L' Intel 80286 (également commercialisé sous le nom d' iAPX 286 et souvent appelé Intel 286 ) est un microprocesseur 16 bits lancé le 1er février 1982. Premier processeur basé s...

L' Intel 80286 (également commercialisé sous le nom d' iAPX 286 et souvent appelé Intel 286 ) est un microprocesseur 16 bits lancé le 1er février 1982. Premier processeur basé sur l'architecture 8086, il disposait de bus d'adresse et de données séparés et non multiplexés , ainsi que de la première fonction de gestion de la mémoire et de protection étendue. Avec une taille de données de 16 bits et une largeur d'adressage de 24 bits , il pouvait adresser jusqu'à 16 Mo de mémoire sous un système d'exploitation compatible tel que Windows, contre 1 Mo pour le 8086. Le 80286 utilisait environ 134 000 transistors dans sa version originale nMOS ( HMOS ) et, tout comme le 80186 contemporain [ pouvait exécuter correctement la plupart des logiciels conçus pour les processeurs Intel 8086 et 8088 antérieurs

Le 80286 a été utilisé pour l' IBM PC/AT , introduit en 1984, puis largement utilisé dans la plupart des ordinateurs compatibles PC/AT jusqu'au début des années 1990. En 1987, Intel a livré son cinq millionième microprocesseur 80286.

Histoire et représentation

AMD 80286 (version 16 MHz)

Les premières puces 80286 d'Intel étaient conçues pour une fréquence d'horloge maximale de 5, 6 ou 8 MHz , les versions ultérieures atteignant 12,5 MHz. AMD et Harris ont par la suite produit des puces cadencées à 16 MHz, 20 MHz et 25 MHz. Intel, Intersil et Fujitsu ont également développé des versions CMOS statiques de la technologie nMOS à déplétion d'Intel , principalement destinées aux appareils alimentés par batterie. La version CMOS du 80286 proposée par Intel était le 80C286.

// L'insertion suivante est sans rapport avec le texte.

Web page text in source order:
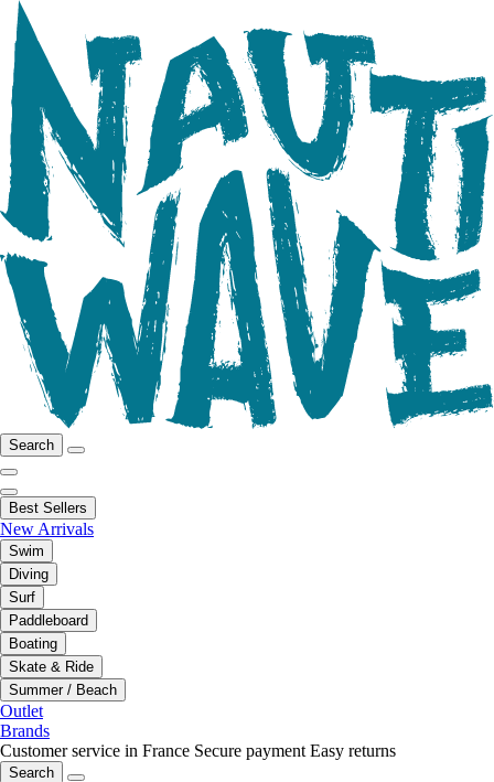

En moyenne, le 80286 aurait une vitesse d'environ 0,21 instruction par cycle d'horloge sur des programmes « typiques » bien qu'il puisse être nettement plus rapide avec du code optimisé et dans des boucles serrées, car de nombreuses instructions pouvaient s'exécuter en deux cycles d'horloge chacune. Les modèles à 6 MHz, 10 MHz et 12 MHz auraient fonctionné respectivement à 0,9 MIPS, 1,5 MIPS et 2,66 MIPS

La version E-2 du 80286 était exempte des nombreuses erreurs importantes qui causaient des problèmes aux programmeurs et aux développeurs de systèmes d'exploitation sur les processeurs B- et C-step précédents (courants dans les AT et leurs clones). Ce composant E-2 était peut-être disponible à la fin de l'année 1986.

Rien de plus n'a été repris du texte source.